Unfortunately, computer lowlifes have targeted DNS with attacks, so some firms have closed port 53 on their firewall. But folks inside the firewall also need DNS name resolution. Companies commonly install DNS servers that aren't authoritative—all they do is resolve DNS requests, using the Registry value for DNS name caching. But caching-only DNS servers don't solve the firewall problem because placing a caching server inside the firewall requires you to open port 53.
If your DNS server is a caching-only server, then you don't care which port DNS uses. SP4 lets you change the DNS port number for caching servers. After you install SP4, create a new Registry entry named SendOnNonDnsPort of type REG_DWORD in the HKEY_LOCAL_MACHINE\ SYSTEM\CurrentControlSet\Services\DNS\Parameters key, and specify the new port value.

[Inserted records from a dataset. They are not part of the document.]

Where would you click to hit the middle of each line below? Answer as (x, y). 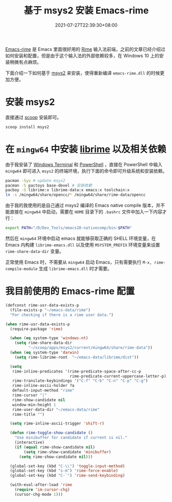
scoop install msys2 (27, 127)
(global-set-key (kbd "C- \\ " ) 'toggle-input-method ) (68, 466)
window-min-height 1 (34, 405)
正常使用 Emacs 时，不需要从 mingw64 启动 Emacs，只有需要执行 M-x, (79, 262)
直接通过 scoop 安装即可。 (33, 117)
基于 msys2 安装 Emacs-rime (86, 11)
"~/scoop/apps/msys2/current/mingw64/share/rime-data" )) (90, 348)
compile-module (22, 269)

Restart the DNS server, then ask the keepers of your company's firewall to open the new port. You can close port 53 to traffic but keep your caching DNS servers inside your firewall.
Worth the Wait
SP4 offers quite a few fixes for DHCP, WINS, and DNS. Better yet, SP4 is free, unless you place a price on the time that downloading the service pack's 35MB of fixes takes. SP4 was a long time coming, but it's worth the wait.